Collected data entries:
--*--

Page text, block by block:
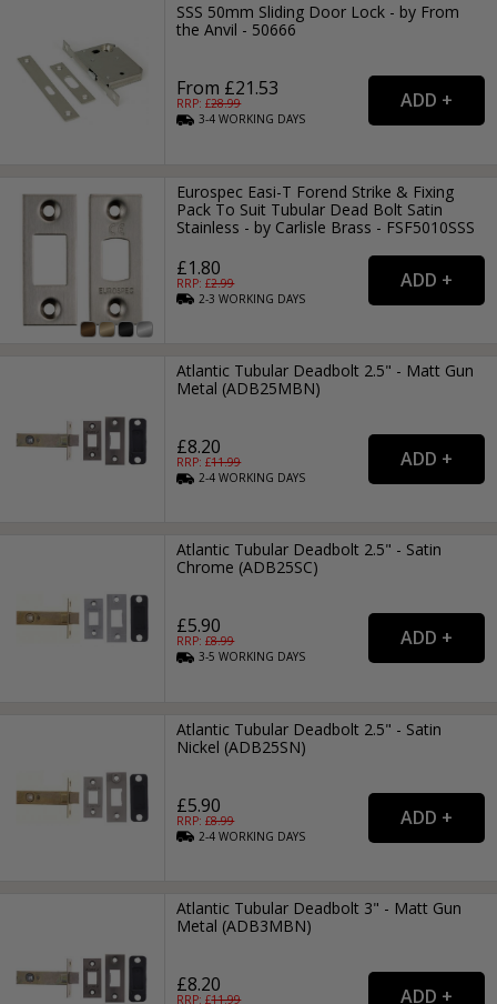
SSS 50mm Sliding Door Lock - by From
the Anvil - 50666
From £21.53
RRP: £28.99
3-4WORKING DAYS
Eurospec Easi-T Forend Strike & Fixing
Pack To Suit Tubular Dead Bolt Satin
Stainless - by Carlisle Brass - FSF5010SSS
£1.80
RRP: £2.99
2-3WORKING DAYS
Atlantic Tubular Deadbolt 2.5" - Matt Gun
Metal (ADB25MBN)
£8.20
RRP: £11.99
2-4WORKING DAYS
Atlantic Tubular Deadbolt 2.5" - Satin
Chrome (ADB25SC)
£5.90
RRP: £8.99
3-5WORKING DAYS
Atlantic Tubular Deadbolt 2.5" - Satin
Nickel (ADB25SN)
£5.90
RRP: £8.99
2-4WORKING DAYS
Atlantic Tubular Deadbolt 3" - Matt Gun
Metal (ADB3MBN)
£8.20
RRP: £11.99
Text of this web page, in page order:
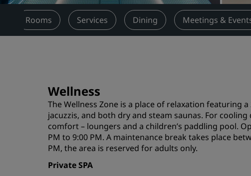
Rooms Services Dining Meetings &
Wellness
The Wellness Zone is a place of relaxation
jacuzzis, and both dry and steam saunas. For
comfort – loungers and a children’s paddling pool.
PM to 9:00 PM. A maintenance break takes place
PM, the area is reserved for adults only.
Private SPA
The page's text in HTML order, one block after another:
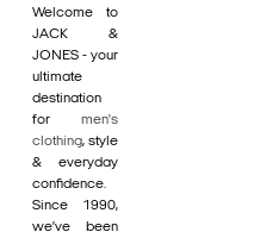
Welcome to
JACK &
JONES - your
ultimate
destination
for men's
clothing, style
& everyday
confidence.
Since 1990,
we’ve been
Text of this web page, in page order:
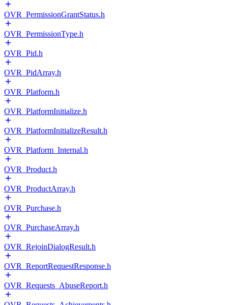
OVR_PermissionGrantStatus.h
OVR_PermissionType.h
OVR_Pid.h
OVR_PidArray.h
OVR_Platform.h
OVR_PlatformInitialize.h
OVR_PlatformInitializeResult.h
OVR_Platform_Internal.h
OVR_Product.h
OVR_ProductArray.h
OVR_Purchase.h
OVR_PurchaseArray.h
OVR_RejoinDialogResult.h
OVR_ReportRequestResponse.h
OVR_Requests_AbuseReport.h
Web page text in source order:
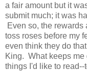
a fair amount but it
submit much; it was
Even so, the
toss roses before my
even think they do
King. What keeps me
things I'd like to
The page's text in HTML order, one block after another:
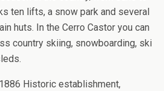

--*--

= What to do =
For this exercise, output the records exactly but omit their pictures.

= Response to this exercise =
Page text, block by block:
SSS 50mm Sliding Door Lock - by From
the Anvil - 50666
From £21.53
RRP: £28.99
3-4WORKING DAYS
Eurospec Easi-T Forend Strike & Fixing
Pack To Suit Tubular Dead Bolt Satin
Stainless - by Carlisle Brass - FSF5010SSS
£1.80
RRP: £2.99
2-3WORKING DAYS
Atlantic Tubular Deadbolt 2.5" - Matt Gun
Metal (ADB25MBN)
£8.20
RRP: £11.99
2-4WORKING DAYS
Atlantic Tubular Deadbolt 2.5" - Satin
Chrome (ADB25SC)
£5.90
RRP: £8.99
3-5WORKING DAYS
Atlantic Tubular Deadbolt 2.5" - Satin
Nickel (ADB25SN)
£5.90
RRP: £8.99
2-4WORKING DAYS
Atlantic Tubular Deadbolt 3" - Matt Gun
Metal (ADB3MBN)
£8.20
RRP: £11.99
Text of this web page, in page order:
Rooms Services Dining Meetings &
Wellness
The Wellness Zone is a place of relaxation
jacuzzis, and both dry and steam saunas. For
comfort – loungers and a children’s paddling pool.
PM to 9:00 PM. A maintenance break takes place
PM, the area is reserved for adults only.
Private SPA
The page's text in HTML order, one block after another:
Welcome to
JACK &
JONES - your
ultimate
destination
for men's
clothing, style
& everyday
confidence.
Since 1990,
we’ve been
Text of this web page, in page order:
OVR_PermissionGrantStatus.h
OVR_PermissionType.h
OVR_Pid.h
OVR_PidArray.h
OVR_Platform.h
OVR_PlatformInitialize.h
OVR_PlatformInitializeResult.h
OVR_Platform_Internal.h
OVR_Product.h
OVR_ProductArray.h
OVR_Purchase.h
OVR_PurchaseArray.h
OVR_RejoinDialogResult.h
OVR_ReportRequestResponse.h
OVR_Requests_AbuseReport.h
Web page text in source order:
a fair amount but it
submit much; it was
Even so, the
toss roses before my
even think they do
King. What keeps me
things I'd like to
The page's text in HTML order, one block after another:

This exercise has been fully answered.